I agree with that. No matter how you change the voltage, the potential energy formula PE=0.5*C*V^2 will still hold. I’m not sure what your the dilemma or contradiction is.

Maybe here is a different way to look at it. PE=0.5*C*V^2. Substituing V=Q/C we have PE = 0.5*C*(Q/C)^2 = 0.5*Q^2/C. The basic behavior which gave rise to our dlima is that potential energy does NOT vary linearly with Q (it actually varies with Q^2). So there is NOT a fixed amount of PE per charge regardless of voltage. So I can NOT expect in general to be able to transfer charges from one cap to another without changing the total energy.

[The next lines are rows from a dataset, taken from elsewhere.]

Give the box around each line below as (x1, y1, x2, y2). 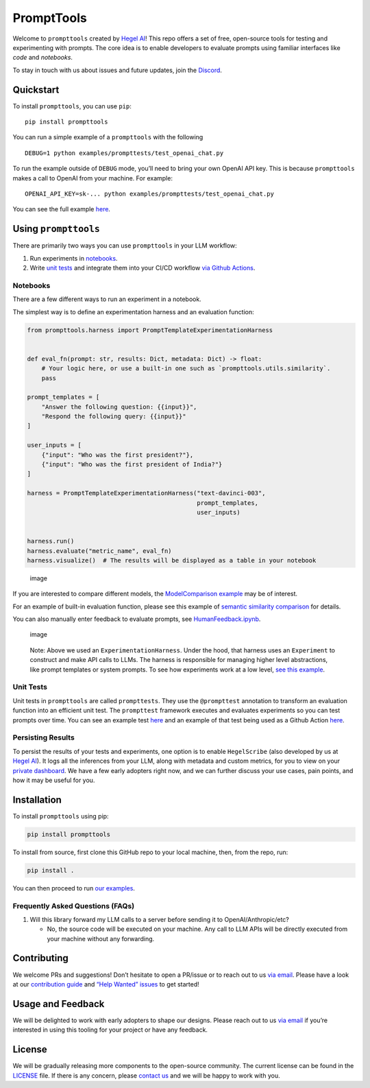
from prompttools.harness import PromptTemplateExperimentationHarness (27, 326, 273, 334)
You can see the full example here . (12, 205, 111, 213)
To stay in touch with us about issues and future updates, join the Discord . (12, 66, 223, 74)
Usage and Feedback (12, 998, 105, 1010)
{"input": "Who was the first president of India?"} (41, 460, 223, 469)
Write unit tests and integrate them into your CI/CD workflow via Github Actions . (29, 264, 256, 272)
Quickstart (12, 84, 60, 95)
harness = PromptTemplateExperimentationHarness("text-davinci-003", (27, 489, 266, 497)
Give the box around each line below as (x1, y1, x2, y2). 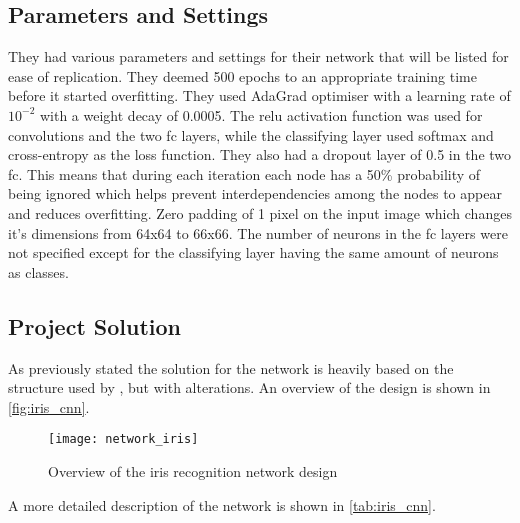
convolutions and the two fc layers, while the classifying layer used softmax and (8, 124, 494, 145)
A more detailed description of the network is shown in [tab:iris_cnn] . (8, 494, 436, 515)
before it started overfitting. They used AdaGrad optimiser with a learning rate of (8, 85, 511, 106)
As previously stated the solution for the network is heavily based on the (8, 357, 454, 378)
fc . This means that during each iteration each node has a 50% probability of (8, 163, 481, 184)
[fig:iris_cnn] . (8, 396, 90, 417)
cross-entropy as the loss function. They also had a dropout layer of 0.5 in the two (8, 144, 512, 165)
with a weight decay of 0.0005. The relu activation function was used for (39, 104, 483, 125)
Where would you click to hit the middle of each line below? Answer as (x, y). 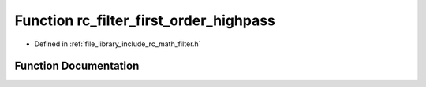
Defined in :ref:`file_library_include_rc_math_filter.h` (118, 44)
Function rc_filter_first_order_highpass (145, 20)
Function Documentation (77, 66)
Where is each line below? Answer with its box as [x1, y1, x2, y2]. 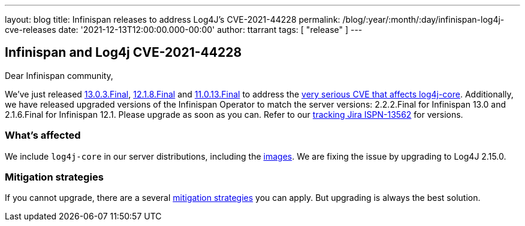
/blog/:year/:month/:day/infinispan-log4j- [342, 14, 505, 25]
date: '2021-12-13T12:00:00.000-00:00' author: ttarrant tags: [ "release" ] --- [58, 25, 363, 35]
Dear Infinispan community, [5, 70, 113, 81]
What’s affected [5, 129, 81, 142]
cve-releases [5, 25, 56, 35]
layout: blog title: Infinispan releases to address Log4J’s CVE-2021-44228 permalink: [5, 14, 340, 25]
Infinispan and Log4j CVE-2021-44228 [5, 45, 242, 60]
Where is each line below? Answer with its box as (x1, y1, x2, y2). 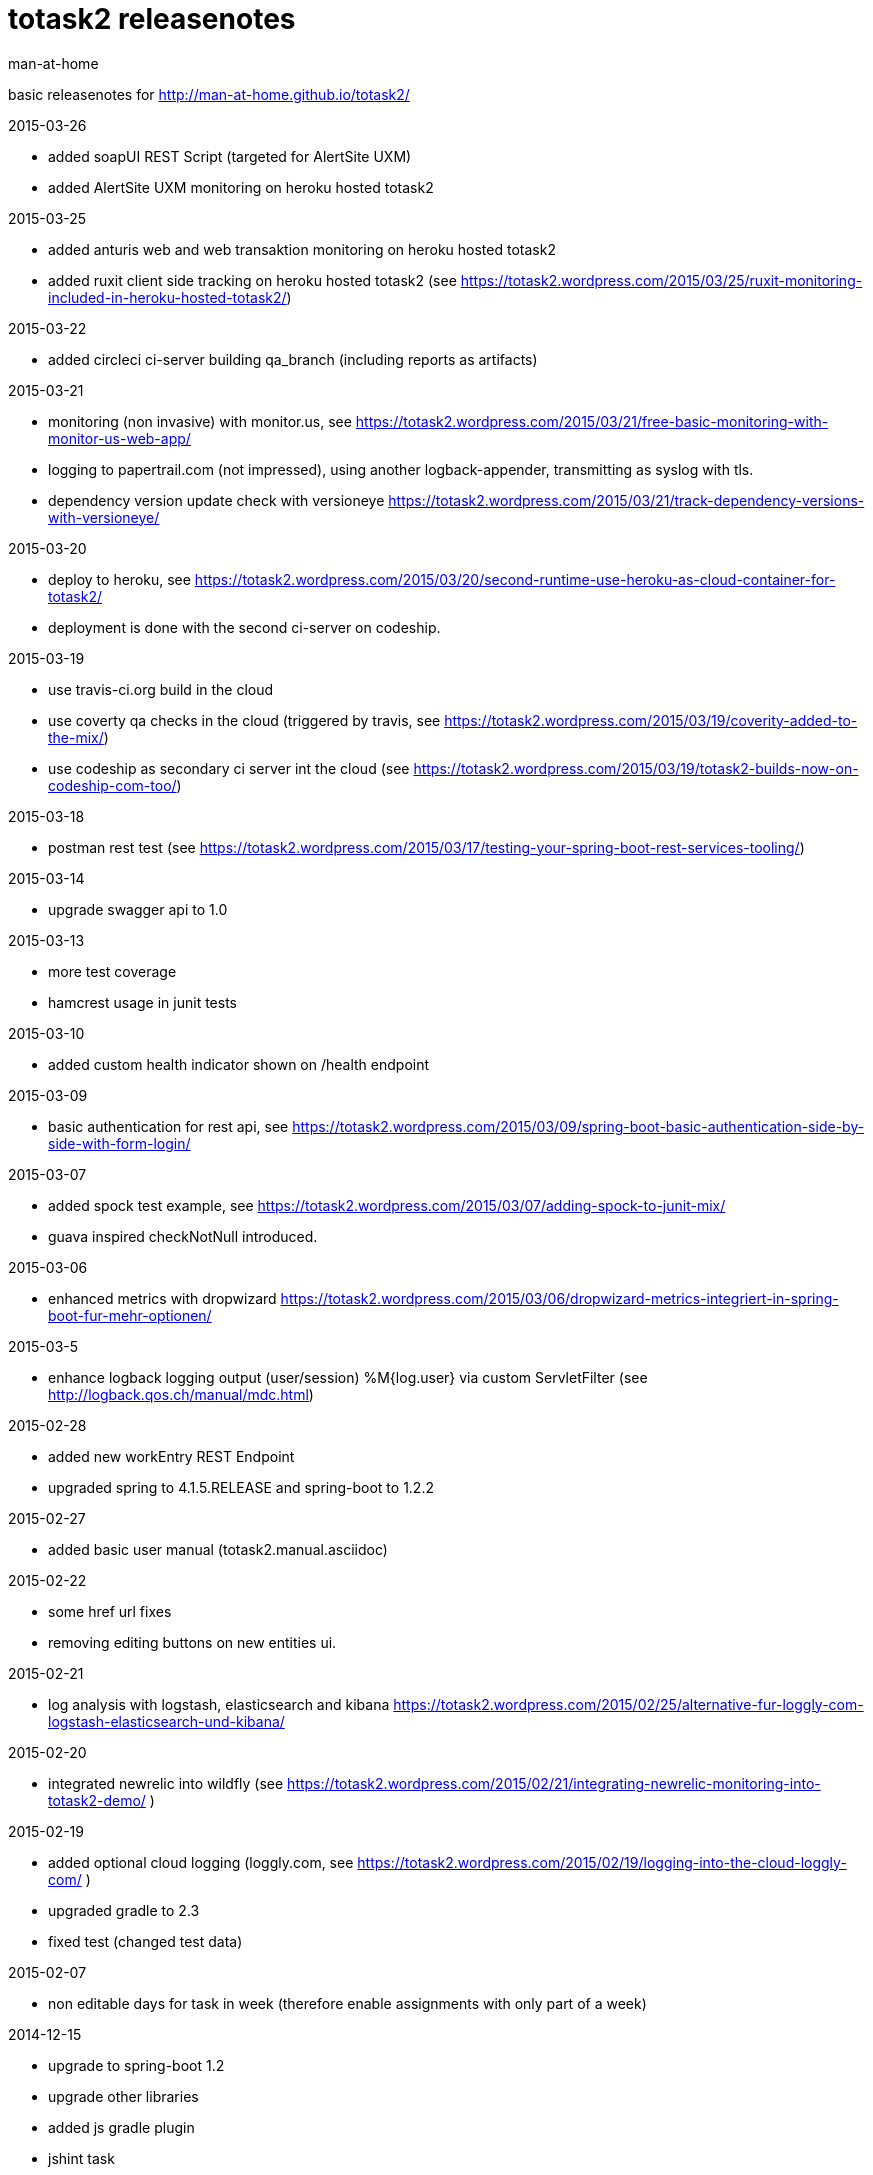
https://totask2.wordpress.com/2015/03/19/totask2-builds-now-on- (413, 759, 859, 777)
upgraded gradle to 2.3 (48, 1901, 200, 1919)
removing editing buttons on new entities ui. (48, 1633, 337, 1651)
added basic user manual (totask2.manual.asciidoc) (48, 1540, 388, 1558)
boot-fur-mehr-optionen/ (48, 1306, 212, 1324)
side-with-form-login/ (48, 1134, 191, 1152)
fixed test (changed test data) (48, 1932, 243, 1950)
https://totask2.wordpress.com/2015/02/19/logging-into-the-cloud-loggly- (357, 1853, 847, 1871)
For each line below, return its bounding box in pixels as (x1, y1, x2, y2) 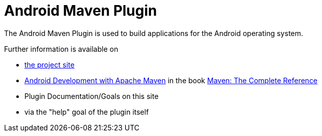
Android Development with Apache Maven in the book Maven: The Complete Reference (24, 76, 318, 85)
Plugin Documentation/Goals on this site (24, 91, 159, 100)
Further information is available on (4, 44, 119, 53)
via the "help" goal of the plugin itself (24, 107, 149, 116)
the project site (24, 60, 75, 69)
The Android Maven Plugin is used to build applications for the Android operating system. (4, 28, 303, 38)
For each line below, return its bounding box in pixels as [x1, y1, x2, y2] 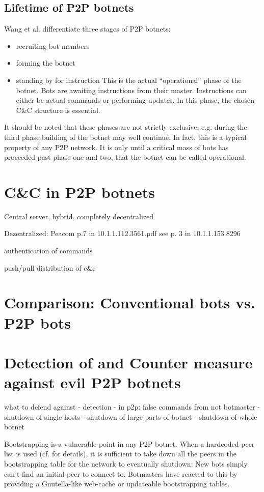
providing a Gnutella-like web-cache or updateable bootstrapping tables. [4, 478, 230, 489]
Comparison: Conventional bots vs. [4, 292, 255, 313]
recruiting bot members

Why shouldn’t each unit of charge carry an equal unit of PE? deltaPE = V*deltaq….where V itself is a function of total stored charge Q (V=Q/C). As a charge up the cap my V is increasing so each incremental unit of charge requires more and more energy to place it on the cap. Total PE is integral V*dq from q = 0 to Q = integral q/Cdq from 0 to Q = [0.5q^2/c] evaluated at Q minus [0.5q^2/c] evaluated at zero = 0.5*Q^2/C. Possibly drawing that integral graphically as a right triangle area shows the intuition that each unit of charge added (or removed) from a cap does not require the same amount of energy.

Once again... modeling resisitve energy dissipation was my first choice based on math ease in modeling and relative simplicity to understand. I don't rule out other possiblities like electromagnetic which will may also dissipate significant energy depending on the experimental setups. No matter what, we can rest assured that energy conservation will hold.